Wow, you guys are great. 
Between Jack, Ethan, Bruce, and Bryan I feel all warm and fuzzy inside.
Bryan, The OB's are sounding better than the last time you heard them. 

Thanks guys!
Bob


----------



## basementjack (Sep 18, 2006)

Hey Bob, I looked at those pictures, and just based on experience it looks like you should have a pretty decent sounding room on your hands.

I agree with ethan, in that an acoustic model of your room won't reveal as much as an actual measurement, and I think for some reason when we started this discussion I must have been thinking this was an unfinished space.

rew is not too hard to use, especially with the latest version...
I'm sure once you see Bryan use it- you'll be able to pick up on it.

Not sure if Bryan has demo panels lying around- but it would sure be cool to be able to measure your room before and after treatment - even he takes the panels home with him.

as far as purchasing - REW is free, but you do need a sound card and a microphone.

Your soundcard needs a line in.
if you have a radioshack SPL meter, you can use it as the mic.

So you may already have everything you need...


----------



## Bob in St. Louis (Oct 21, 2006)

Thanks for the complement Jack. Being a sonic "no-nothing", I tried to build the room (ceiling mainly) with sound waves in mind. Kind of like, "If I was a wave, how would I react to this ceiling?" That's why it's so oddly shaped with all the angles. I tried to break it up as much as possible.

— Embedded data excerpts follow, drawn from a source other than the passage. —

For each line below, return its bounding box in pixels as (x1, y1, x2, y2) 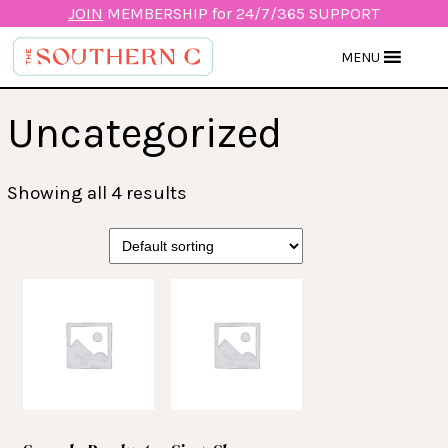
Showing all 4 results (7, 182, 188, 204)
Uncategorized (7, 108, 283, 158)
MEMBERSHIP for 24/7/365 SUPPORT (103, 4, 380, 23)

I've got a digital RS SPL meter. Also the receiver I've got came with it's own mic too (with a VERY long cord:bigsmile: ), that plugs into the face of the receiver for doing it's own version of "Auto EQ"/In-Room-Measurements". Someone told me that it wasn't designed/programmed for dipole bass, and that maybe throwing it off....:dontknow: 
I'll have to check my soundcard for an input. I would think any modern PC would have a mic input because of the voice "stuff" you can do with various software nowadays. The PC came with a voice mic, I've just never had a need for it. I would think it was designed to plug into the sound card, but I'm not sure.
(And no.... I'm not thinking of using the PC's factory mic to do room measurements):rofl: 

Bob


----------



## Ethan Winer (Jul 21, 2006)

Bob,

> "Now what". Do I buy a BFD and adjust the drivers, or do I treat the room. <

Treat the room! EQ is a last resort, used only if you've put in as much treatment as you can stand to look at and you still have a problem. A problem that EQ can help with, that is. EQ will not help with early reflections, nor above the subwoofer range.

> Between Jack, Ethan, Bruce, and Bryan I feel all warm and fuzzy inside. <

Yeah, well just wait until you receive our bill. :jump:

I kid!

--Ethan


----------



## Bob in St. Louis (Oct 21, 2006)

> Treat the room! EQ is a last resort, used only if you've put in as much treatment as you can stand to look at and you still have a problem. A problem that EQ can help with, that is. EQ will not help with early reflections, nor above the subwoofer range.


Good points Ethan. I understand.



> Between Jack, Ethan, Bruce, and Bryan I feel all warm and fuzzy inside.
> Yeah, well just wait until you receive our bill. :jump:
> 
> I kid!


It's ok guys, no problem at all. I'm indepenantly wealthy. :spend: 

I kid too!

Bob :bigsmile:


----------



## Bob in St. Louis (Oct 21, 2006)

How about killing three of four birds with one stone?
I've been kicking around this idea for a few months:

http://www.audiocircle.com/circles/index.php?topic=37252.0
Regarding the Thuneau software. 

Very quick overview, it's a PC based software that measures FR of the entire systems output (room included) and you can adjust XO, phase, and EQ _ON THE FLY_. Literally.

Any thoughts?

Bob


----------



## bpape (Sep 14, 2006)

It'd be great - if you don't mind running all your signal through a PC. 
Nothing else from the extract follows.